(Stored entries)
◆ ◆ ◆

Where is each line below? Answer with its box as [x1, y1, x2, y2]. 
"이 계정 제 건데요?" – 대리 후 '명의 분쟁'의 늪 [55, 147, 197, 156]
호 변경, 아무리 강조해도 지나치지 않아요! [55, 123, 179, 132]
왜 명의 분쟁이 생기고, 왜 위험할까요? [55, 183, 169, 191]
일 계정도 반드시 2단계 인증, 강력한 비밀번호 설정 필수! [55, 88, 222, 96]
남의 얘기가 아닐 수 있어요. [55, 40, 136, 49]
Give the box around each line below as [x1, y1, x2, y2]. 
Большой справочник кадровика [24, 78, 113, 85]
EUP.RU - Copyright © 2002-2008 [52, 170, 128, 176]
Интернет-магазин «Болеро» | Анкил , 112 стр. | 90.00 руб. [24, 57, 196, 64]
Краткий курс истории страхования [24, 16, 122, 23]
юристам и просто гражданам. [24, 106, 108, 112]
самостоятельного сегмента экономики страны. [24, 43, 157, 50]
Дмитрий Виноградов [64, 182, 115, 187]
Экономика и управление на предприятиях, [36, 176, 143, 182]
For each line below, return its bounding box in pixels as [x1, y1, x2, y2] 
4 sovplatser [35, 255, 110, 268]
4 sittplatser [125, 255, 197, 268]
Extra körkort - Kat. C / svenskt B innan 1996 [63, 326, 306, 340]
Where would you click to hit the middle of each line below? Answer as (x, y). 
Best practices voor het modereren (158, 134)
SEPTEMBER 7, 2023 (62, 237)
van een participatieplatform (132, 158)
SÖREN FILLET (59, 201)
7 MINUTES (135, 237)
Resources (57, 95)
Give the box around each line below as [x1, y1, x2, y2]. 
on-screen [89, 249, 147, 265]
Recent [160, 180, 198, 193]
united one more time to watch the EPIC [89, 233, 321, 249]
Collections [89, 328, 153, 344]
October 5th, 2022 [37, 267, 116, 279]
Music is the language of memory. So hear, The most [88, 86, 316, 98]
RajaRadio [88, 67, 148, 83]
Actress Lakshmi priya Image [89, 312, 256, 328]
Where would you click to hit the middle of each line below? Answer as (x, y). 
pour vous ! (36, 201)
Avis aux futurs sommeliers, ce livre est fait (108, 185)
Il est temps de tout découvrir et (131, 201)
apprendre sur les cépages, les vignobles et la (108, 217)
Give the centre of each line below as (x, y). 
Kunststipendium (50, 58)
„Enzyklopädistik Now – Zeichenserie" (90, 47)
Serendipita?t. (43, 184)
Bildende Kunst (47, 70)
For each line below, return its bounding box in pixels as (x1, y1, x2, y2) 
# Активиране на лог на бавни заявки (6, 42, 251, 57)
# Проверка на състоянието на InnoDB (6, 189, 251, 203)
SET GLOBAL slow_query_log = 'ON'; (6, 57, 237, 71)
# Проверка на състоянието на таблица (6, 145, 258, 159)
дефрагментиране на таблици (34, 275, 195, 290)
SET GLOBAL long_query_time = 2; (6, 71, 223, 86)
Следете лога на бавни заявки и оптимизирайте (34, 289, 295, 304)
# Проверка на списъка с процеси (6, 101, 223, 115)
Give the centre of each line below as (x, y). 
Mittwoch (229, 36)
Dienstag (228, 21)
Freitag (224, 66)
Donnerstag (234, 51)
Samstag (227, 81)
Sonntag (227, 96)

◆ ◆ ◆

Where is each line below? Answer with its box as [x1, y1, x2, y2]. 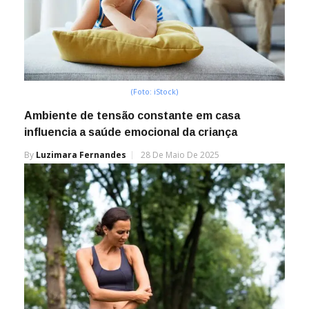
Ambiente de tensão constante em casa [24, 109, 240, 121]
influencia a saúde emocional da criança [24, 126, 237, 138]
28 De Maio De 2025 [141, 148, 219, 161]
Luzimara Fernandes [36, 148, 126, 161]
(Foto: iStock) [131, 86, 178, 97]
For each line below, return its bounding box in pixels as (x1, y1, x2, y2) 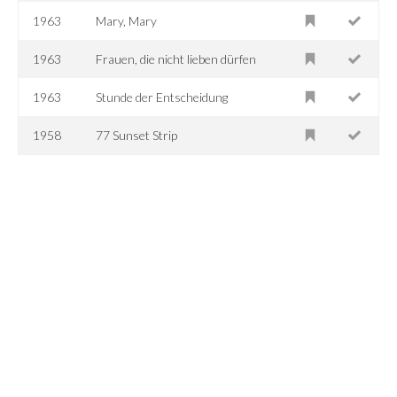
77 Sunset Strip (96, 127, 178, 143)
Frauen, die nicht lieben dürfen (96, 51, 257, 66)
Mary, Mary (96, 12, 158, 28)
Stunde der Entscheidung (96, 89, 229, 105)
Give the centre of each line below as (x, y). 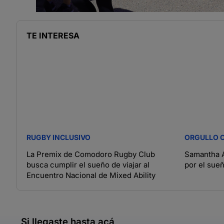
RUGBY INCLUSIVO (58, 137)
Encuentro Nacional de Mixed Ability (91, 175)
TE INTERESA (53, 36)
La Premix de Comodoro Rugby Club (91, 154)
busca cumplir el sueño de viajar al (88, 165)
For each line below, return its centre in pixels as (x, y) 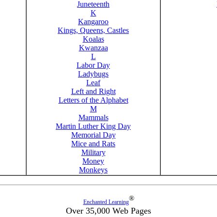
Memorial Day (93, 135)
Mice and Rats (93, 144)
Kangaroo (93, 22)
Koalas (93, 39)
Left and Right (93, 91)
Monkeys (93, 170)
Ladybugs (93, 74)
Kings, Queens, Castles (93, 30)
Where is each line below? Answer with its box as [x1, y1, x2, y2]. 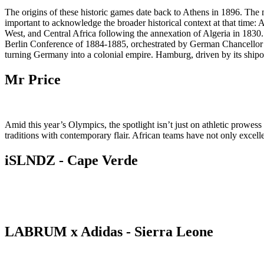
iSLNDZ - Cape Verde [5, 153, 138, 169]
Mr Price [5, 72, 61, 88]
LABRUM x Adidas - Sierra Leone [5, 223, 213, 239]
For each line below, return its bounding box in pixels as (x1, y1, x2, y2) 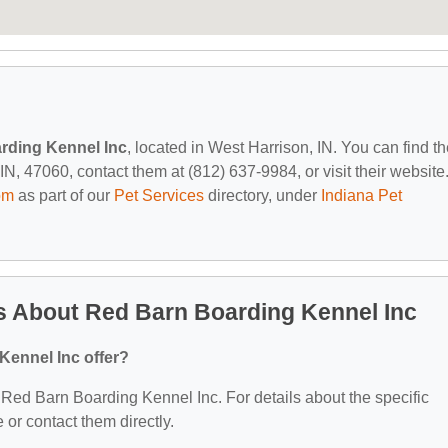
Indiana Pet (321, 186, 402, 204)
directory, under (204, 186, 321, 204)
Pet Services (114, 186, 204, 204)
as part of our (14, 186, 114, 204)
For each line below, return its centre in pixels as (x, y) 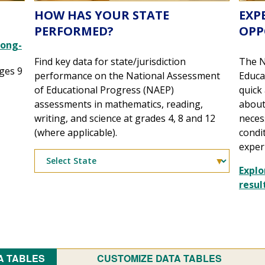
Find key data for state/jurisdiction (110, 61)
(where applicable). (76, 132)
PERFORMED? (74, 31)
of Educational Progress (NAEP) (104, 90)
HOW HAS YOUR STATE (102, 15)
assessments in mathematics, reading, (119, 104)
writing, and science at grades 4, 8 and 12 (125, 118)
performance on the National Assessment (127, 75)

◆ ◆ ◆

TASK STATEMENT:
Would you count the lines in the data that contain "Проверка" and answer with only the number?

TASK RESULT:
3